I’ve been implementing a finger tree the past few days (yes, I know there is one in batteries). It has a type like this:

type 'a node =
  | Node2 of 'a * 'a
  | Node3 of 'a * 'a * 'a

type 'a finger_tree =
  | Empty
  | Single of 'a
  | Deep of 'a list * 'a node finger_tree * 'a list

As you can see, the Deep member of finger_tree contains a reference to a finger tree of a different type, which in turn means that functions operating on these objects recursively use polymorfic recursion; i.e. the recursive call will be to a type that is different than the input type. For example:

  let rec fold_left : 'a. ('b -> 'a -> 'b) -> 'b -> 'a finger_tree -> 'b =
    fun f acc t -> match t with
      | Empty -> acc
      | Single x -> f acc x
      | Deep (pr,mid,sf) ->
        let f' = List.fold_left f
        and f'' = fold_left (Node.fold_left f) in
        f' (f'' (f' acc pr) mid) sf

I understand why the polymorphic annotation is needed here ('a. in the type signature—which is not well documented, by the way) in terms of OCaml’s normal behavior. What I don’t understand is why the types necessary for polymorphic recursion cannot be inferred. Why is that?

2 Likes

Type inference of polymorphic recursion is undecidable. (Source: Wikipedia, IIRC also the Okasaki book.) You could probably add some heuristics to the type inference engine for some common cases, but that would be complicated, I’d bet it would cause much worse type errors, and people don’t use polymorphic recursion all that often (even though it is cool and useful!). Haskell, and then OCaml, choose to just not and require type annotations when programmers actually mean polymorphic recursion.

1 Like

Seems to be documented here: OCaml - Polymorphism and its limitations

Is anything missing?

1 Like

I guess I was looking in the wrong spot: OCaml - Types. :expressionless:

That’s a good answer. Why don’t we do it like Haskell, where simply adding the type annotation allows for polymorphic type variables? Why do we need a.?

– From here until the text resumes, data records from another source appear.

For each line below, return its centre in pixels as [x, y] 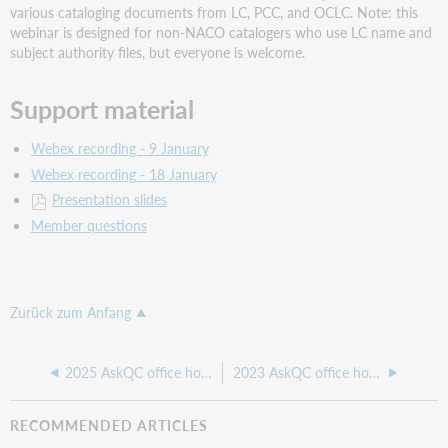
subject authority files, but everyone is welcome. [158, 52]
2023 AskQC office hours [374, 373]
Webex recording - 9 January [119, 148]
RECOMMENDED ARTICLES [109, 425]
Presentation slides [109, 199]
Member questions [88, 224]
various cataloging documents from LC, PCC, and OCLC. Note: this [214, 12]
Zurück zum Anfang [71, 313]

Maybe this is a stupid question, since OCaml does many things differently than Haskell and tends to favor explicitness and verbosity (relatively speaking).

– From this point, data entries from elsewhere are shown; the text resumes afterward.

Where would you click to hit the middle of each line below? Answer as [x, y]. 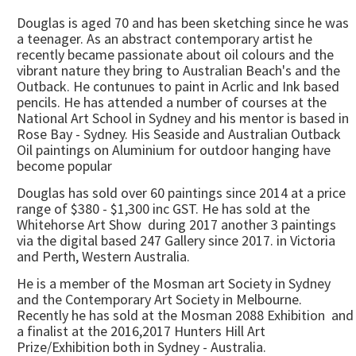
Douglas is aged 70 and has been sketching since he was [183, 23]
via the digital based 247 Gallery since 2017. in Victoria [176, 240]
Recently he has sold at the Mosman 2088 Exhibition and [185, 315]
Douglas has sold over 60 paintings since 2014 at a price [181, 193]
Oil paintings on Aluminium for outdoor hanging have [174, 150]
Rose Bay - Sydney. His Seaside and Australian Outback [179, 134]
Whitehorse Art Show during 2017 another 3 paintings [176, 224]
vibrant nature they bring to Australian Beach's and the [178, 70]

The direct reason is right above the section @yawaramin linked: normal type variable instantiation is shared with the recursive calls (so it’s trying to unify 'a with 'a node), while explicitly polymorphic type variables are instantiated per call.

I’m not sure why it does it this way, though; I’d guess it makes type checking significantly faster or simpler, or is connected with some type inference improvements? Maybe it makes some features OCaml has that Haskell doesn’t work better?

3 Likes

This is exactly what the annotation

let rec fold_left : 'a. ('b -> 'a -> 'b) -> 'b -> 'a finger_tree -> 'b

is doing with an explicit universal quantification of the type variable 'a.

Without such quantification, OCaml type variables are variables that scope other the whole definition (aka unification type variables) which allow to write

val f: (Format.formatter -> int -> unit as 'printer) -> 'printer

or

module M = struct type t = A | B end
let z =
  let y : 'a = M.A in
  (y, (B:'a))

It is debatable that this is the optimal default behavior, but it is at least an explicit one.

2 Likes